Start of Supplied material
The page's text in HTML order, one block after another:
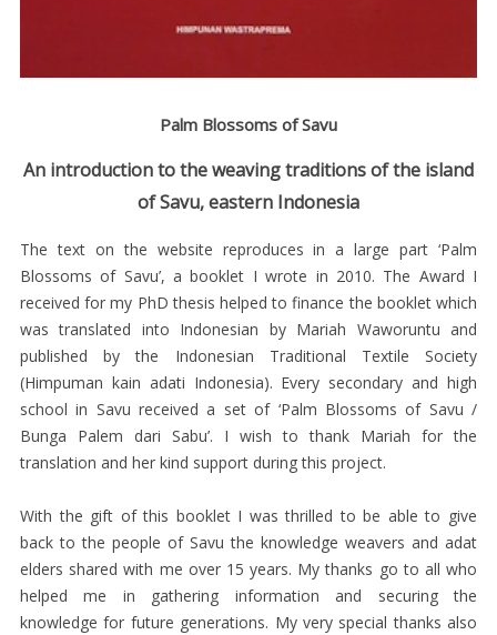
RESEARCH
MAP
OF
SAVU
MEGALITHS
RELIGION
AND
SOCIAL
ORGANISATION
SAVU
CEREMONIAL
TEXTILES
Palm Blossoms of Savu
An introduction to the weaving traditions of the island
of Savu, eastern Indonesia
The text on the website reproduces in a large part ‘Palm
Blossoms of Savu’, a booklet I wrote in 2010. The Award I
received for my PhD thesis helped to finance the booklet which
was translated into Indonesian by Mariah Waworuntu and
published by the Indonesian Traditional Textile Society
(Himpuman kain adati Indonesia). Every secondary and high
school in Savu received a set of ‘Palm Blossoms of Savu /
Bunga Palem dari Sabu’. I wish to thank Mariah for the
translation and her kind support during this project.
With the gift of this booklet I was thrilled to be able to give
back to the people of Savu the knowledge weavers and adat
elders shared with me over 15 years. My thanks go to all who
helped me in gathering information and securing the
knowledge for future generations. My very special thanks also
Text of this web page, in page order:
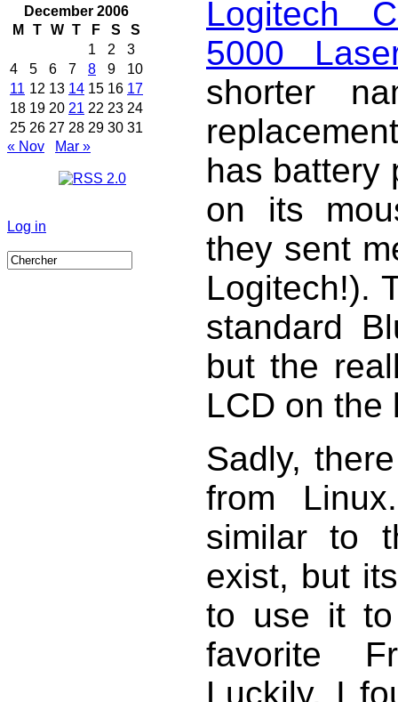
December 2006
M
T W T F S
S
1
2
3
4
5 6 7 8 9
10
11 12 13 14 15 16 17
18 19 20 21 22 23 24
25 26 27 28 29 30 31
« Nov
Mar »
Log in
Logitech
5000
shorter
has battery
on its
they sent
Logitech!).
standard
but the
LCD on the
Sadly,
from
similar to
exist, but
to use it
favorite
Luckily, I
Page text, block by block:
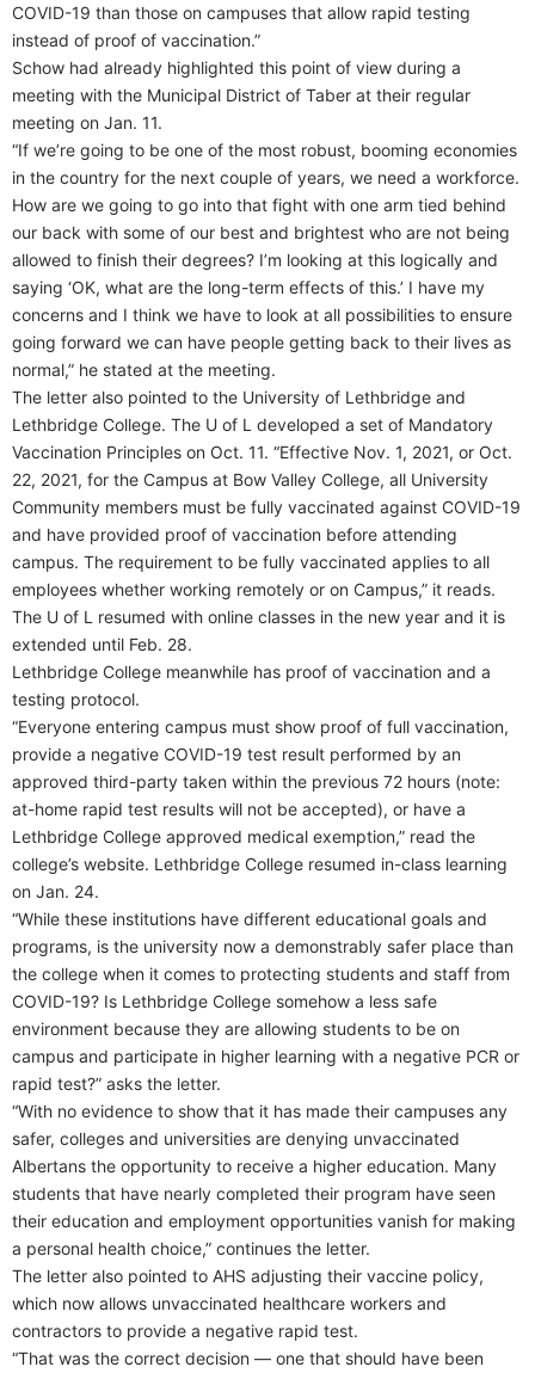
COVID-19 than those on campuses that allow rapid testing
instead of proof of vaccination.”
Schow had already highlighted this point of view during a
meeting with the Municipal District of Taber at their regular
meeting on Jan. 11.
“If we’re going to be one of the most robust, booming economies
in the country for the next couple of years, we need a workforce.
How are we going to go into that fight with one arm tied behind
our back with some of our best and brightest who are not being
allowed to finish their degrees? I’m looking at this logically and
saying ‘OK, what are the long-term effects of this.’ I have my
concerns and I think we have to look at all possibilities to ensure
going forward we can have people getting back to their lives as
normal,” he stated at the meeting.
The letter also pointed to the University of Lethbridge and
Lethbridge College. The U of L developed a set of Mandatory
Vaccination Principles on Oct. 11. “Effective Nov. 1, 2021, or Oct.
22, 2021, for the Campus at Bow Valley College, all University
Community members must be fully vaccinated against COVID-19
and have provided proof of vaccination before attending
campus. The requirement to be fully vaccinated applies to all
employees whether working remotely or on Campus,” it reads.
The U of L resumed with online classes in the new year and it is
extended until Feb. 28.
Lethbridge College meanwhile has proof of vaccination and a
testing protocol.
“Everyone entering campus must show proof of full vaccination,
provide a negative COVID-19 test result performed by an
approved third-party taken within the previous 72 hours (note:
at-home rapid test results will not be accepted), or have a
Lethbridge College approved medical exemption,” read the
college’s website. Lethbridge College resumed in-class learning
on Jan. 24.
“While these institutions have different educational goals and
programs, is the university now a demonstrably safer place than
the college when it comes to protecting students and staff from
COVID-19? Is Lethbridge College somehow a less safe
environment because they are allowing students to be on
campus and participate in higher learning with a negative PCR or
rapid test?” asks the letter.
“With no evidence to show that it has made their campuses any
safer, colleges and universities are denying unvaccinated
Albertans the opportunity to receive a higher education. Many
students that have nearly completed their program have seen
their education and employment opportunities vanish for making
a personal health choice,” continues the letter.
The letter also pointed to AHS adjusting their vaccine policy,
which now allows unvaccinated healthcare workers and
contractors to provide a negative rapid test.
“That was the correct decision — one that should have been
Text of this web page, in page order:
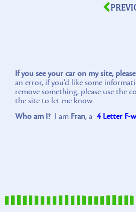
If you see your car on my site,
an error, if you’d like some
remove something, please use
the site to let me know.
Who am I? I am Fran, a 4 Letter F-
End of Supplied material
All entries should be reproduced exactly; no picture belongs in the result.

The page's text in HTML order, one block after another:
RESEARCH
MAP
OF
SAVU
MEGALITHS
RELIGION
AND
SOCIAL
ORGANISATION
SAVU
CEREMONIAL
TEXTILES
Palm Blossoms of Savu
An introduction to the weaving traditions of the island
of Savu, eastern Indonesia
The text on the website reproduces in a large part ‘Palm
Blossoms of Savu’, a booklet I wrote in 2010. The Award I
received for my PhD thesis helped to finance the booklet which
was translated into Indonesian by Mariah Waworuntu and
published by the Indonesian Traditional Textile Society
(Himpuman kain adati Indonesia). Every secondary and high
school in Savu received a set of ‘Palm Blossoms of Savu /
Bunga Palem dari Sabu’. I wish to thank Mariah for the
translation and her kind support during this project.
With the gift of this booklet I was thrilled to be able to give
back to the people of Savu the knowledge weavers and adat
elders shared with me over 15 years. My thanks go to all who
helped me in gathering information and securing the
knowledge for future generations. My very special thanks also
Text of this web page, in page order:
December 2006
M
T W T F S
S
1
2
3
4
5 6 7 8 9
10
11 12 13 14 15 16 17
18 19 20 21 22 23 24
25 26 27 28 29 30 31
« Nov
Mar »
Log in
Logitech
5000
shorter
has battery
on its
they sent
Logitech!).
standard
but the
LCD on the
Sadly,
from
similar to
exist, but
to use it
favorite
Luckily, I
Page text, block by block:
COVID-19 than those on campuses that allow rapid testing
instead of proof of vaccination.”
Schow had already highlighted this point of view during a
meeting with the Municipal District of Taber at their regular
meeting on Jan. 11.
“If we’re going to be one of the most robust, booming economies
in the country for the next couple of years, we need a workforce.
How are we going to go into that fight with one arm tied behind
our back with some of our best and brightest who are not being
allowed to finish their degrees? I’m looking at this logically and
saying ‘OK, what are the long-term effects of this.’ I have my
concerns and I think we have to look at all possibilities to ensure
going forward we can have people getting back to their lives as
normal,” he stated at the meeting.
The letter also pointed to the University of Lethbridge and
Lethbridge College. The U of L developed a set of Mandatory
Vaccination Principles on Oct. 11. “Effective Nov. 1, 2021, or Oct.
22, 2021, for the Campus at Bow Valley College, all University
Community members must be fully vaccinated against COVID-19
and have provided proof of vaccination before attending
campus. The requirement to be fully vaccinated applies to all
employees whether working remotely or on Campus,” it reads.
The U of L resumed with online classes in the new year and it is
extended until Feb. 28.
Lethbridge College meanwhile has proof of vaccination and a
testing protocol.
“Everyone entering campus must show proof of full vaccination,
provide a negative COVID-19 test result performed by an
approved third-party taken within the previous 72 hours (note:
at-home rapid test results will not be accepted), or have a
Lethbridge College approved medical exemption,” read the
college’s website. Lethbridge College resumed in-class learning
on Jan. 24.
“While these institutions have different educational goals and
programs, is the university now a demonstrably safer place than
the college when it comes to protecting students and staff from
COVID-19? Is Lethbridge College somehow a less safe
environment because they are allowing students to be on
campus and participate in higher learning with a negative PCR or
rapid test?” asks the letter.
“With no evidence to show that it has made their campuses any
safer, colleges and universities are denying unvaccinated
Albertans the opportunity to receive a higher education. Many
students that have nearly completed their program have seen
their education and employment opportunities vanish for making
a personal health choice,” continues the letter.
The letter also pointed to AHS adjusting their vaccine policy,
which now allows unvaccinated healthcare workers and
contractors to provide a negative rapid test.
“That was the correct decision — one that should have been
Text of this web page, in page order:
If you see your car on my site,
an error, if you’d like some
remove something, please use
the site to let me know.
Who am I? I am Fran, a 4 Letter F-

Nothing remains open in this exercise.